Collected data entries:
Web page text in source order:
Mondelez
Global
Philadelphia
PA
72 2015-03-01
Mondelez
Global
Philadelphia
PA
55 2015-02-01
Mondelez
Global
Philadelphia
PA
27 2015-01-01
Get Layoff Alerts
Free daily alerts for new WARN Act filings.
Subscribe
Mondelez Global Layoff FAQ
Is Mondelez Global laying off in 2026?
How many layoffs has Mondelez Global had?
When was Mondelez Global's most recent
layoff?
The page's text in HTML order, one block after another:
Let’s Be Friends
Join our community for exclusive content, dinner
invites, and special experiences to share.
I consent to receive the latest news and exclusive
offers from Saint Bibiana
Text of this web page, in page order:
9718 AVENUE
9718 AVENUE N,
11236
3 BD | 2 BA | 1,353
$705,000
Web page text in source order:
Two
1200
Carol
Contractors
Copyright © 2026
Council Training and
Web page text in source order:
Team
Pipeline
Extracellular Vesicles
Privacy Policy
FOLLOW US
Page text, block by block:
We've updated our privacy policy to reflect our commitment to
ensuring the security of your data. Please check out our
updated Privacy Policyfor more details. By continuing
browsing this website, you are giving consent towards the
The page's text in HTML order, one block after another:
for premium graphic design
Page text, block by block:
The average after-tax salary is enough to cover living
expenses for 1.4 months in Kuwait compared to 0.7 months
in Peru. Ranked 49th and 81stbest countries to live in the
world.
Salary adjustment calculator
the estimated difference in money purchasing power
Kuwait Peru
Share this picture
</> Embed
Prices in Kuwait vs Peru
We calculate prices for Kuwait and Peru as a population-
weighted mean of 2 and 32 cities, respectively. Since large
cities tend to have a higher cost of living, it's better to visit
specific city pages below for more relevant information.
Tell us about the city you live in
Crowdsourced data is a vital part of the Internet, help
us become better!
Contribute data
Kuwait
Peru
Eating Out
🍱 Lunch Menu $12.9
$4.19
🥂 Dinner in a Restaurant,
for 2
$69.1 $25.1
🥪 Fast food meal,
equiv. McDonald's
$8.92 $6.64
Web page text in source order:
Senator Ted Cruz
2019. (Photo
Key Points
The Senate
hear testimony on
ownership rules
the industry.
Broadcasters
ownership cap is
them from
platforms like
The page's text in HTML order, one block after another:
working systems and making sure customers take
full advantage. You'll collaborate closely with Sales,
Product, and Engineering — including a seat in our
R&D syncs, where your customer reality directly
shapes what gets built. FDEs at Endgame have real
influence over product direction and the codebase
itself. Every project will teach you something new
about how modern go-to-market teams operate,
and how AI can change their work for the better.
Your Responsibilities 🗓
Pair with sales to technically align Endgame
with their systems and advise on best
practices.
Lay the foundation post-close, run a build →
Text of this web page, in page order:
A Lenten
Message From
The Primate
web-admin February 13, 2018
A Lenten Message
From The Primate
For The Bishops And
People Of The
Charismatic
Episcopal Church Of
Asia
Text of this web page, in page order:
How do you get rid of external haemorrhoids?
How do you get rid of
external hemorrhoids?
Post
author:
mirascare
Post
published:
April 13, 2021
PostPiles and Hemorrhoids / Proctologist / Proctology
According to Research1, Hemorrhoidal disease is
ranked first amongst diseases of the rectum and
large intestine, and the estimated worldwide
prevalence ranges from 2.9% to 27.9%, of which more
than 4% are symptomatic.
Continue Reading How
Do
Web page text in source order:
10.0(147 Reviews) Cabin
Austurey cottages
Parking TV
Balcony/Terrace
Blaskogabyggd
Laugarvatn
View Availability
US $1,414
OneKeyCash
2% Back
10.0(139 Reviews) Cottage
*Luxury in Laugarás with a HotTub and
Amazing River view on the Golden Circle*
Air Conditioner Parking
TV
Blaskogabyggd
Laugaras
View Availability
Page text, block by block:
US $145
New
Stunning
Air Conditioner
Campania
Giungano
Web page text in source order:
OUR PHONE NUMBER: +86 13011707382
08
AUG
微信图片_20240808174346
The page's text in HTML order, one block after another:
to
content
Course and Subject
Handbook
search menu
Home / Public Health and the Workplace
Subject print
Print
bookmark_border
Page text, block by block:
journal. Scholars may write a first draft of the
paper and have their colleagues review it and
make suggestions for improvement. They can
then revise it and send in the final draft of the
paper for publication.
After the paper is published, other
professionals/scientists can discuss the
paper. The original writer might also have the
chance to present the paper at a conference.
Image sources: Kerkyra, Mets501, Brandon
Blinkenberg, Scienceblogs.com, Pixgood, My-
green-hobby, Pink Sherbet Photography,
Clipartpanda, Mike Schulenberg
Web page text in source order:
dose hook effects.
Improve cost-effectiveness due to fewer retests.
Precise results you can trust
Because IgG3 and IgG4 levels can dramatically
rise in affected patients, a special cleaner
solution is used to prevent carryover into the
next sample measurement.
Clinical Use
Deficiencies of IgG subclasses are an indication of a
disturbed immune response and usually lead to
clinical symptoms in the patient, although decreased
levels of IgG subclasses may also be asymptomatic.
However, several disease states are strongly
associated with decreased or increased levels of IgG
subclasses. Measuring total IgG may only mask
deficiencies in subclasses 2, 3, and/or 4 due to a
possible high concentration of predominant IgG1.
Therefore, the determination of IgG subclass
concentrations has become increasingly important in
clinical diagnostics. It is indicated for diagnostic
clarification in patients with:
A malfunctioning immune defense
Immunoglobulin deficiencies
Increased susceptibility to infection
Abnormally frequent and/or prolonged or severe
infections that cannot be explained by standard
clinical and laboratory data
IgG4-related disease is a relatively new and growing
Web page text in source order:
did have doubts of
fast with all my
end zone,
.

What needs to be done:
In the answer, the lines from the first line of the data above through the line containing "invites, and special experiences to share." must appear exactly as written, with nothing else.

Output of the exercise:
Web page text in source order:
Mondelez
Global
Philadelphia
PA
72 2015-03-01
Mondelez
Global
Philadelphia
PA
55 2015-02-01
Mondelez
Global
Philadelphia
PA
27 2015-01-01
Get Layoff Alerts
Free daily alerts for new WARN Act filings.
Subscribe
Mondelez Global Layoff FAQ
Is Mondelez Global laying off in 2026?
How many layoffs has Mondelez Global had?
When was Mondelez Global's most recent
layoff?
The page's text in HTML order, one block after another:
Let’s Be Friends
Join our community for exclusive content, dinner
invites, and special experiences to share.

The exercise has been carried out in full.